*Task inputs*
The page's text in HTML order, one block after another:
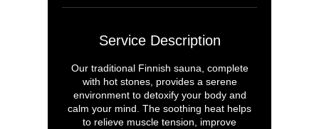
Service Description
Our traditional Finnish sauna, complete
with hot stones, provides a serene
environment to detoxify your body and
calm your mind. The soothing heat helps
to relieve muscle tension, improve
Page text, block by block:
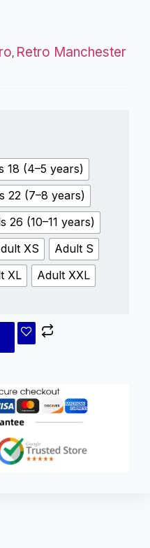
, Retro Manchester
18 (4–5 years)
22 (7–8 years)
26 (10–11 years)
XS
Adult S
XL Adult XXL
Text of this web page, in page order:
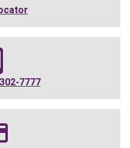
7777
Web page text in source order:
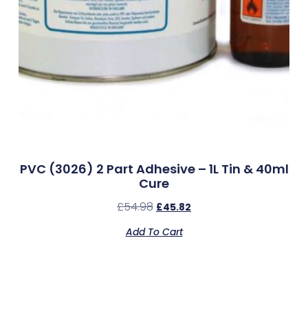
PVC (3026) 2 Part Adhesive – 1L Tin & 40ml
Cure
£54.98 £45.82
Add To Cart
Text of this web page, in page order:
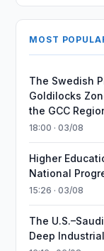
MOST
The Swedish
Goldilocks
the GCC
18:00 · 03/08
Higher
National
15:26 · 03/08
The
Deep
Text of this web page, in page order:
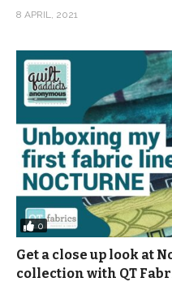
8 APRIL, 2021
0
Get a close up look at
collection with QT
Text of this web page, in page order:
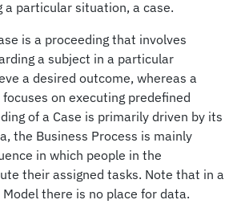
a particular situation, a case.
is a proceeding that involves
a subject in a particular
a desired outcome, whereas a
on executing predefined
of a Case is primarily driven by its
the Business Process is mainly
in which people in the
their assigned tasks. Note that in a
there is no place for data.

*Exercise requirements*
Please produce an exact copy of the listing, omitting the pictures.

*Written solution*
The page's text in HTML order, one block after another:
Service Description
Our traditional Finnish sauna, complete
with hot stones, provides a serene
environment to detoxify your body and
calm your mind. The soothing heat helps
to relieve muscle tension, improve
Page text, block by block:
, Retro Manchester
18 (4–5 years)
22 (7–8 years)
26 (10–11 years)
XS
Adult S
XL Adult XXL
Text of this web page, in page order:
7777
Web page text in source order:
PVC (3026) 2 Part Adhesive – 1L Tin & 40ml
Cure
£54.98 £45.82
Add To Cart
Text of this web page, in page order:
MOST
The Swedish
Goldilocks
the GCC
18:00 · 03/08
Higher
National
15:26 · 03/08
The
Deep
Text of this web page, in page order:
8 APRIL, 2021
0
Get a close up look at
collection with QT
Text of this web page, in page order:
a particular situation, a case.
is a proceeding that involves
a subject in a particular
a desired outcome, whereas a
on executing predefined
of a Case is primarily driven by its
the Business Process is mainly
in which people in the
their assigned tasks. Note that in a
there is no place for data.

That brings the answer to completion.